Excerpts from a dataset:
□ □ □ □ □

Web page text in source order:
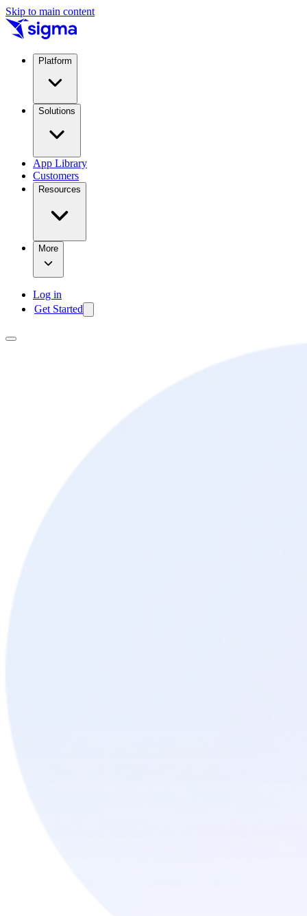
Skip to main content
Platform
Solutions
App Library
Customers
Resources
More
Log in
Get Started
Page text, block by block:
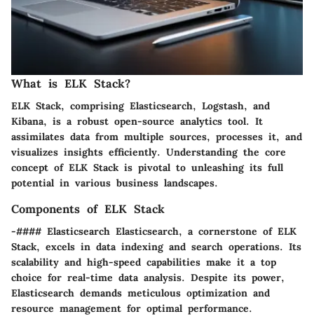
What is ELK Stack?
ELK Stack, comprising Elasticsearch, Logstash, and
Kibana, is a robust open-source analytics tool. It
assimilates data from multiple sources, processes it, and
visualizes insights efficiently. Understanding the core
concept of ELK Stack is pivotal to unleashing its full
potential in various business landscapes.
Components of ELK Stack
-#### Elasticsearch Elasticsearch, a cornerstone of ELK
Stack, excels in data indexing and search operations. Its
scalability and high-speed capabilities make it a top
choice for real-time data analysis. Despite its power,
Elasticsearch demands meticulous optimization and
resource management for optimal performance.
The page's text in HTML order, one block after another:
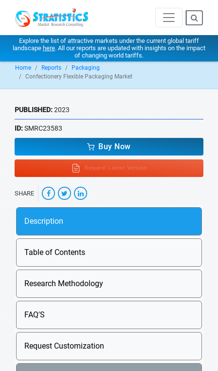
Explore the list of attractive markets under the current global tariff
landscape here. All our reports are updated with insights on the impact
of changing world tariffs.
Home Reports
Packaging
Confectionery Flexible Packaging Market
PUBLISHED:2023
ID:SMRC23583
Buy Now
Request Latest Version
SHARE
Description
Table of Contents
Research Methodology
FAQ'S
Request Customization
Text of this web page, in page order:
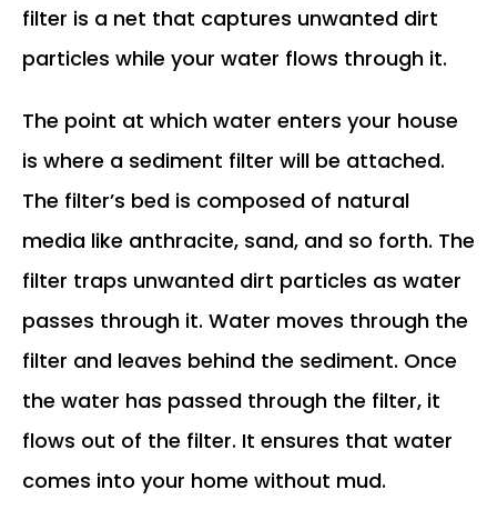
filter is a net that captures unwanted dirt
particles while your water flows through it.
The point at which water enters your house
is where a sediment filter will be attached.
The filter’s bed is composed of natural
media like anthracite, sand, and so forth. The
filter traps unwanted dirt particles as water
passes through it. Water moves through the
filter and leaves behind the sediment. Once
the water has passed through the filter, it
flows out of the filter. It ensures that water
comes into your home without mud.
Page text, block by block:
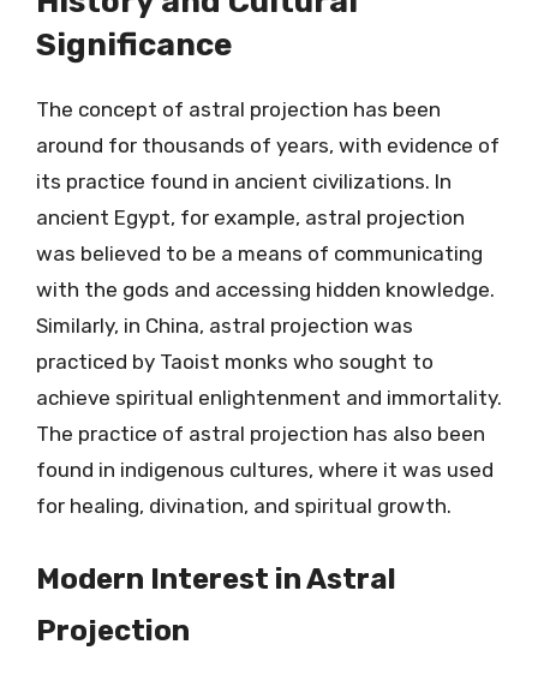
Significance
The concept of astral projection has been
around for thousands of years, with evidence of
its practice found in ancient civilizations. In
ancient Egypt, for example, astral projection
was believed to be a means of communicating
with the gods and accessing hidden knowledge.
Similarly, in China, astral projection was
practiced by Taoist monks who sought to
achieve spiritual enlightenment and immortality.
The practice of astral projection has also been
found in indigenous cultures, where it was used
for healing, divination, and spiritual growth.
Modern Interest in Astral
Projection
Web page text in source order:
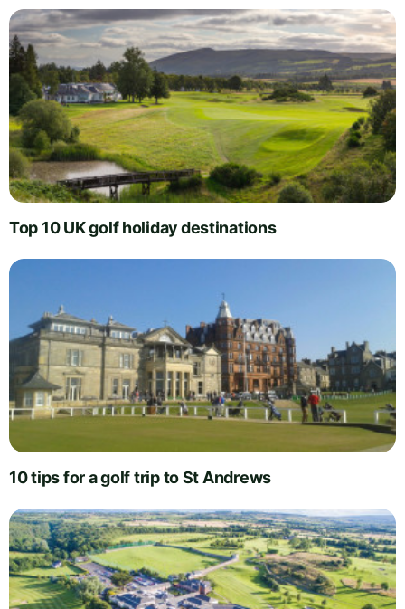
Top 10 UK golf holiday destinations
10 tips for a golf trip to St Andrews
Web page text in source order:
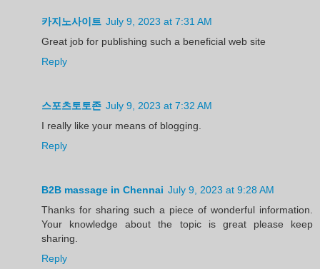
카지노사이트 July 9, 2023 at 7:31 AM
Great job for publishing such a beneficial web site
Reply
스포츠토토존 July 9, 2023 at 7:32 AM
I really like your means of blogging.
Reply
B2B massage in Chennai July 9, 2023 at 9:28 AM
Thanks for sharing such a piece of wonderful information.
Your knowledge about the topic is great please keep
sharing.
Reply
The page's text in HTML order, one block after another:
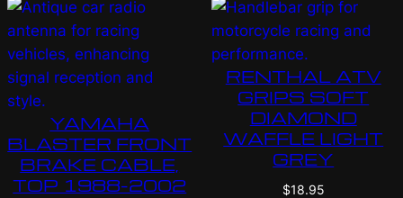
YAMAHA
BLASTER FRONT
BRAKE CABLE,
TOP 1988-2002
RENTHAL ATV
GRIPS SOFT
DIAMOND
WAFFLE LIGHT
GREY
$18.95
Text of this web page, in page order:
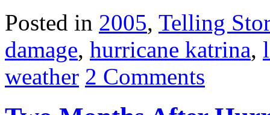
Posted in 2005, Telling
damage, hurricane katrina,
weather 2 Comments
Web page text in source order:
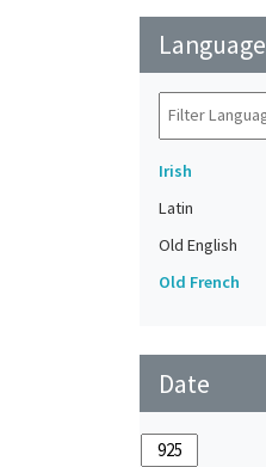
Language
Irish
Latin
Old English
Old French
Date
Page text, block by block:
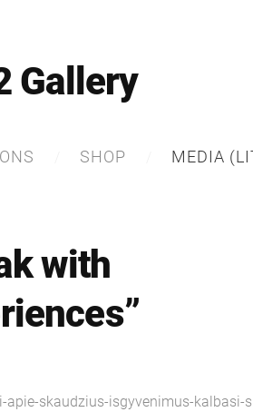
Gallery
SHOP MEDIA
with
skaudzius-isgyvenimus-kalbasi-
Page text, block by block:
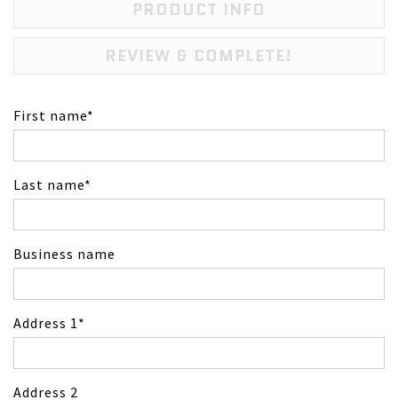
PRODUCT INFO
REVIEW & COMPLETE!
First name
Last name
Business name
Address 1
Address 2
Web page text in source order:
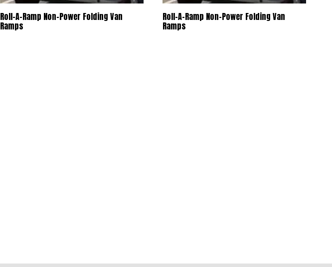
Roll-A-Ramp Non-Power Folding Van
Ramps
Roll-A-Ramp Non-Power Folding Van
Ramps
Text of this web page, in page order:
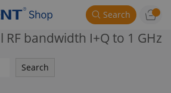
Search
bandwidth I+Q to 1 GHz
Search
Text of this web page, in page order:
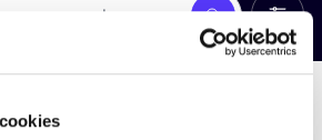
Recherche
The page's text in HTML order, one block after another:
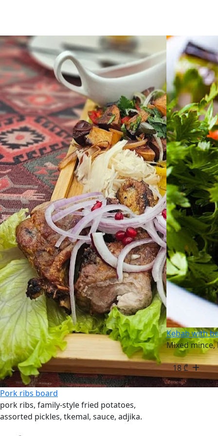
Pork ribs board
pork ribs, family-style fried potatoes,
assorted pickles, tkemal, sauce, adjika.
Kebab with
Mixed mince,
18₾
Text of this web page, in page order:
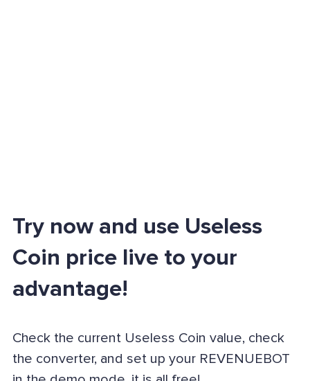
Try now and use Useless
Coin price live to your
advantage!
Check the current Useless Coin value, check
the converter, and set up your REVENUEBOT
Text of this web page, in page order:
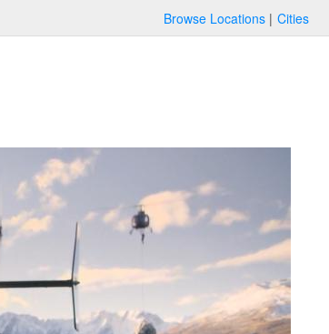
Browse Locations Cities
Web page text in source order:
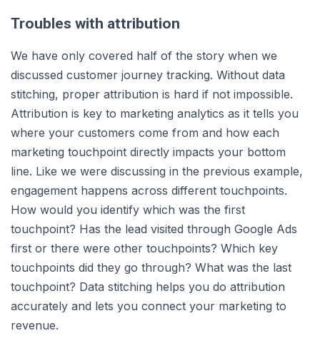
Troubles with attribution
We have only covered half of the story when we
discussed customer journey tracking. Without data
stitching, proper attribution is hard if not impossible.
Attribution is key to marketing analytics as it tells you
where your customers come from and how each
marketing touchpoint directly impacts your bottom
line. Like we were discussing in the previous example,
engagement happens across different touchpoints.
How would you identify which was the first
touchpoint? Has the lead visited through Google Ads
first or there were other touchpoints? Which key
touchpoints did they go through? What was the last
touchpoint? Data stitching helps you do attribution
accurately and lets you connect your marketing to
revenue.
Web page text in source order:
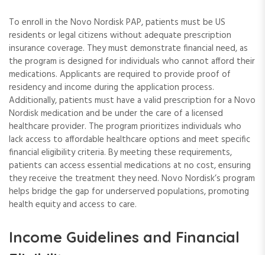
To enroll in the Novo Nordisk PAP, patients must be US
residents or legal citizens without adequate prescription
insurance coverage. They must demonstrate financial need, as
the program is designed for individuals who cannot afford their
medications. Applicants are required to provide proof of
residency and income during the application process.
Additionally, patients must have a valid prescription for a Novo
Nordisk medication and be under the care of a licensed
healthcare provider. The program prioritizes individuals who
lack access to affordable healthcare options and meet specific
financial eligibility criteria. By meeting these requirements,
patients can access essential medications at no cost, ensuring
they receive the treatment they need. Novo Nordisk’s program
helps bridge the gap for underserved populations, promoting
health equity and access to care.
Income Guidelines and Financial
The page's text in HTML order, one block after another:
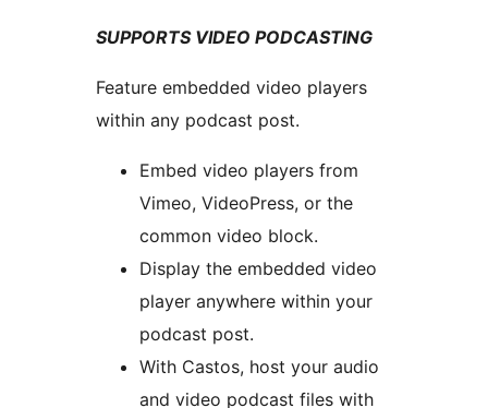
SUPPORTS VIDEO PODCASTING
Feature embedded video players
within any podcast post.
Embed video players from
Vimeo, VideoPress, or the
common video block.
Display the embedded video
player anywhere within your
podcast post.
With Castos, host your audio
and video podcast files with
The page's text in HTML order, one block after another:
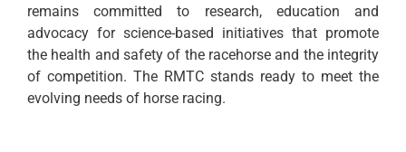
remains committed to research, education and
advocacy for science-based initiatives that promote
the health and safety of the racehorse and the integrity
of competition. The RMTC stands ready to meet the
evolving needs of horse racing.
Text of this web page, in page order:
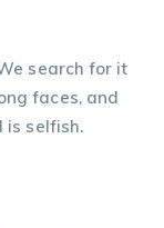
search for it
faces, and
is selfish.
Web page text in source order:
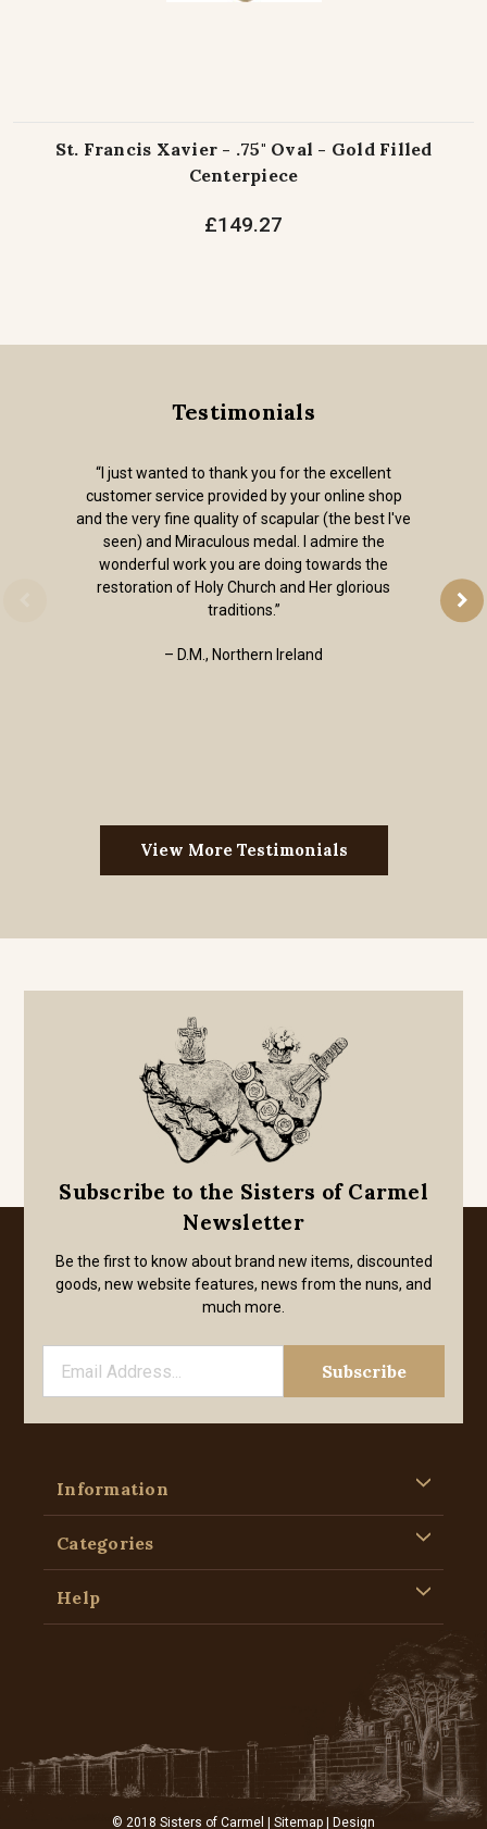
St. Francis Xavier - .75" Oval - Gold Filled
Centerpiece
£149.27
Testimonials
“I just wanted to thank you for the excellent
customer service provided by your online shop
and the very fine quality of scapular (the best I've
seen) and Miraculous medal. I admire the
wonderful work you are doing towards the
restoration of Holy Church and Her glorious
traditions.”
– D.M., Northern Ireland
View More Testimonials
Subscribe to the Sisters of Carmel
Newsletter
Be the first to know about brand new items, discounted
goods, new website features, news from the nuns, and
much more.
Information
Categories
Help
© 2018 Sisters of Carmel | Sitemap | Design
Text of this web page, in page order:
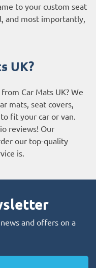
to your custom seat
and most importantly,
UK?
Car Mats UK? We
mats, seat covers,
fit your car or van.
reviews! Our
our top-quality
is.
and offers on a
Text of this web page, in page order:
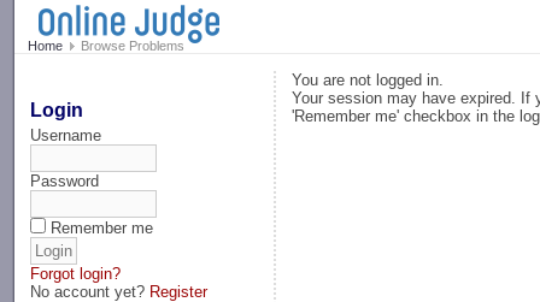
Home Browse Problems
Login
Username
Password
Remember me
Forgot login?
No account yet? Register
You are not logged in.
Your session may have expired. If
'Remember me' checkbox in the
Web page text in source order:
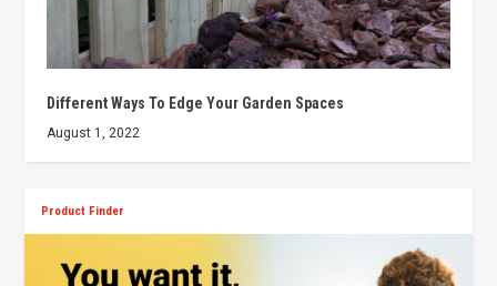
Different Ways To Edge Your Garden Spaces
August 1, 2022
Product Finder
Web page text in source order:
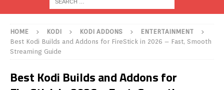
HOME KODI KODI ADDONS
ENTERTAINMENT
Best Kodi Builds and Addons for FireStick in 2026 – Fast, Smooth
Streaming Guide
Best Kodi Builds and Addons for
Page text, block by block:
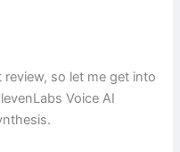
so let me get into
Voice AI
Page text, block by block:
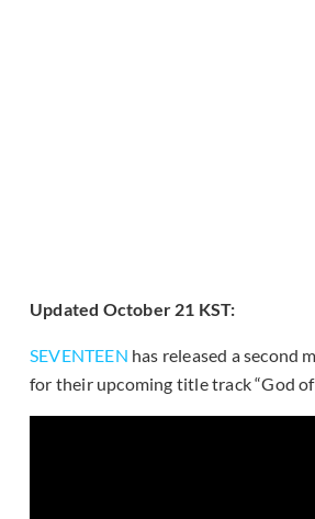
Updated October 21 KST:
SEVENTEEN has released a second
for their upcoming title track “God
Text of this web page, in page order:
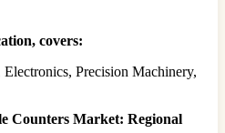
covers:
Precision Machinery,
Counters Market: Regional
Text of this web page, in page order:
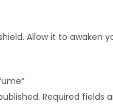
Allow it to awaken
Required fields
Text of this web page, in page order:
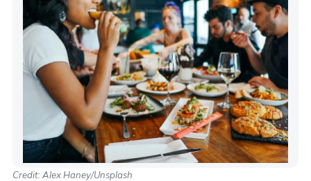
Credit: Alex Haney/Unsplash
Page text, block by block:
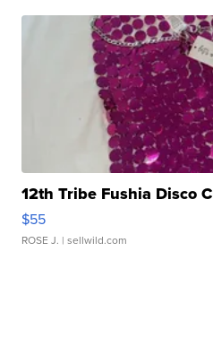
12th Tribe Fushia Disco
$55
ROSE J. | sellwild.com
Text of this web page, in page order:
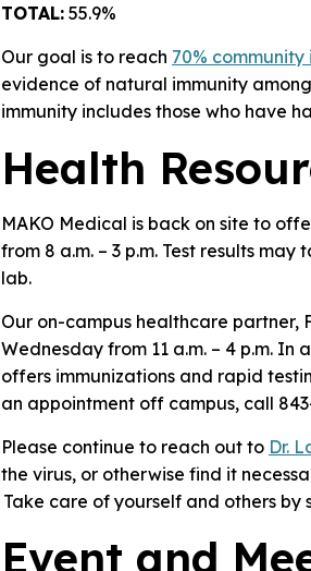
TOTAL: 55.9%
Our goal is to reach 70% community
evidence of natural immunity
immunity includes those who have
Health
MAKO Medical is back on site to
from 8 a.m. – 3 p.m. Test results
lab.
Our on-campus healthcare partner,
Wednesday from 11 a.m. – 4 p.m.
offers immunizations and rapid
an appointment off campus, call
Please continue to reach out to Dr.
the virus, or otherwise find it
Take care of yourself and others by
Event and

□ □ □ □ □

PROBLEM STATEMENT: What's needed is an exact copy of every entry, minus the pictures.

RESULT FOR THIS EXERCISE:
Web page text in source order:
Skip to main content
Platform
Solutions
App Library
Customers
Resources
More
Log in
Get Started
Page text, block by block:
What is ELK Stack?
ELK Stack, comprising Elasticsearch, Logstash, and
Kibana, is a robust open-source analytics tool. It
assimilates data from multiple sources, processes it, and
visualizes insights efficiently. Understanding the core
concept of ELK Stack is pivotal to unleashing its full
potential in various business landscapes.
Components of ELK Stack
-#### Elasticsearch Elasticsearch, a cornerstone of ELK
Stack, excels in data indexing and search operations. Its
scalability and high-speed capabilities make it a top
choice for real-time data analysis. Despite its power,
Elasticsearch demands meticulous optimization and
resource management for optimal performance.
The page's text in HTML order, one block after another:
Explore the list of attractive markets under the current global tariff
landscape here. All our reports are updated with insights on the impact
of changing world tariffs.
Home Reports
Packaging
Confectionery Flexible Packaging Market
PUBLISHED:2023
ID:SMRC23583
Buy Now
Request Latest Version
SHARE
Description
Table of Contents
Research Methodology
FAQ'S
Request Customization
Text of this web page, in page order:
filter is a net that captures unwanted dirt
particles while your water flows through it.
The point at which water enters your house
is where a sediment filter will be attached.
The filter’s bed is composed of natural
media like anthracite, sand, and so forth. The
filter traps unwanted dirt particles as water
passes through it. Water moves through the
filter and leaves behind the sediment. Once
the water has passed through the filter, it
flows out of the filter. It ensures that water
comes into your home without mud.
Page text, block by block:
Significance
The concept of astral projection has been
around for thousands of years, with evidence of
its practice found in ancient civilizations. In
ancient Egypt, for example, astral projection
was believed to be a means of communicating
with the gods and accessing hidden knowledge.
Similarly, in China, astral projection was
practiced by Taoist monks who sought to
achieve spiritual enlightenment and immortality.
The practice of astral projection has also been
found in indigenous cultures, where it was used
for healing, divination, and spiritual growth.
Modern Interest in Astral
Projection
Web page text in source order:
Top 10 UK golf holiday destinations
10 tips for a golf trip to St Andrews
Web page text in source order:
카지노사이트 July 9, 2023 at 7:31 AM
Great job for publishing such a beneficial web site
Reply
스포츠토토존 July 9, 2023 at 7:32 AM
I really like your means of blogging.
Reply
B2B massage in Chennai July 9, 2023 at 9:28 AM
Thanks for sharing such a piece of wonderful information.
Your knowledge about the topic is great please keep
sharing.
Reply
The page's text in HTML order, one block after another:
YAMAHA
BLASTER FRONT
BRAKE CABLE,
TOP 1988-2002
RENTHAL ATV
GRIPS SOFT
DIAMOND
WAFFLE LIGHT
GREY
$18.95
Text of this web page, in page order:
Posted in 2005, Telling
damage, hurricane katrina,
weather 2 Comments
Web page text in source order:
Language
Irish
Latin
Old English
Old French
Date
Page text, block by block:
Gallery
SHOP MEDIA
with
skaudzius-isgyvenimus-kalbasi-
Page text, block by block:
PRODUCT INFO
REVIEW & COMPLETE!
First name
Last name
Business name
Address 1
Address 2
Web page text in source order:
Roll-A-Ramp Non-Power Folding Van
Ramps
Roll-A-Ramp Non-Power Folding Van
Ramps
Text of this web page, in page order:
Search
bandwidth I+Q to 1 GHz
Search
Text of this web page, in page order:
Recherche
The page's text in HTML order, one block after another:
Pork ribs board
pork ribs, family-style fried potatoes,
assorted pickles, tkemal, sauce, adjika.
Kebab with
Mixed mince,
18₾
Text of this web page, in page order:
Try now and use Useless
Coin price live to your
advantage!
Check the current Useless Coin value, check
the converter, and set up your REVENUEBOT
Text of this web page, in page order:
Browse Locations Cities
Web page text in source order:
Troubles with attribution
We have only covered half of the story when we
discussed customer journey tracking. Without data
stitching, proper attribution is hard if not impossible.
Attribution is key to marketing analytics as it tells you
where your customers come from and how each
marketing touchpoint directly impacts your bottom
line. Like we were discussing in the previous example,
engagement happens across different touchpoints.
How would you identify which was the first
touchpoint? Has the lead visited through Google Ads
first or there were other touchpoints? Which key
touchpoints did they go through? What was the last
touchpoint? Data stitching helps you do attribution
accurately and lets you connect your marketing to
revenue.
Web page text in source order:
To enroll in the Novo Nordisk PAP, patients must be US
residents or legal citizens without adequate prescription
insurance coverage. They must demonstrate financial need, as
the program is designed for individuals who cannot afford their
medications. Applicants are required to provide proof of
residency and income during the application process.
Additionally, patients must have a valid prescription for a Novo
Nordisk medication and be under the care of a licensed
healthcare provider. The program prioritizes individuals who
lack access to affordable healthcare options and meet specific
financial eligibility criteria. By meeting these requirements,
patients can access essential medications at no cost, ensuring
they receive the treatment they need. Novo Nordisk’s program
helps bridge the gap for underserved populations, promoting
health equity and access to care.
Income Guidelines and Financial
The page's text in HTML order, one block after another:
SUPPORTS VIDEO PODCASTING
Feature embedded video players
within any podcast post.
Embed video players from
Vimeo, VideoPress, or the
common video block.
Display the embedded video
player anywhere within your
podcast post.
With Castos, host your audio
and video podcast files with
The page's text in HTML order, one block after another:
remains committed to research, education and
advocacy for science-based initiatives that promote
the health and safety of the racehorse and the integrity
of competition. The RMTC stands ready to meet the
evolving needs of horse racing.
Text of this web page, in page order:
search for it
faces, and
is selfish.
Web page text in source order:
St. Francis Xavier - .75" Oval - Gold Filled
Centerpiece
£149.27
Testimonials
“I just wanted to thank you for the excellent
customer service provided by your online shop
and the very fine quality of scapular (the best I've
seen) and Miraculous medal. I admire the
wonderful work you are doing towards the
restoration of Holy Church and Her glorious
traditions.”
– D.M., Northern Ireland
View More Testimonials
Subscribe to the Sisters of Carmel
Newsletter
Be the first to know about brand new items, discounted
goods, new website features, news from the nuns, and
much more.
Information
Categories
Help
© 2018 Sisters of Carmel | Sitemap | Design
Text of this web page, in page order:
to your custom seat
and most importantly,
UK?
Car Mats UK? We
mats, seat covers,
fit your car or van.
reviews! Our
our top-quality
is.
and offers on a
Text of this web page, in page order:
Home Browse Problems
Login
Username
Password
Remember me
Forgot login?
No account yet? Register
You are not logged in.
Your session may have expired. If
'Remember me' checkbox in the
Web page text in source order:
Different Ways To Edge Your Garden Spaces
August 1, 2022
Product Finder
Web page text in source order:
HOME KODI KODI ADDONS
ENTERTAINMENT
Best Kodi Builds and Addons for FireStick in 2026 – Fast, Smooth
Streaming Guide
Best Kodi Builds and Addons for
Page text, block by block:
so let me get into
Voice AI
Page text, block by block:
Updated October 21 KST:
SEVENTEEN has released a second
for their upcoming title track “God
Text of this web page, in page order:
covers:
Precision Machinery,
Counters Market: Regional
Text of this web page, in page order:
Allow it to awaken
Required fields
Text of this web page, in page order:
Credit: Alex Haney/Unsplash
Page text, block by block:
12th Tribe Fushia Disco
$55
ROSE J. | sellwild.com
Text of this web page, in page order:
TOTAL: 55.9%
Our goal is to reach 70% community
evidence of natural immunity
immunity includes those who have
Health
MAKO Medical is back on site to
from 8 a.m. – 3 p.m. Test results
lab.
Our on-campus healthcare partner,
Wednesday from 11 a.m. – 4 p.m.
offers immunizations and rapid
an appointment off campus, call
Please continue to reach out to Dr.
the virus, or otherwise find it
Take care of yourself and others by
Event and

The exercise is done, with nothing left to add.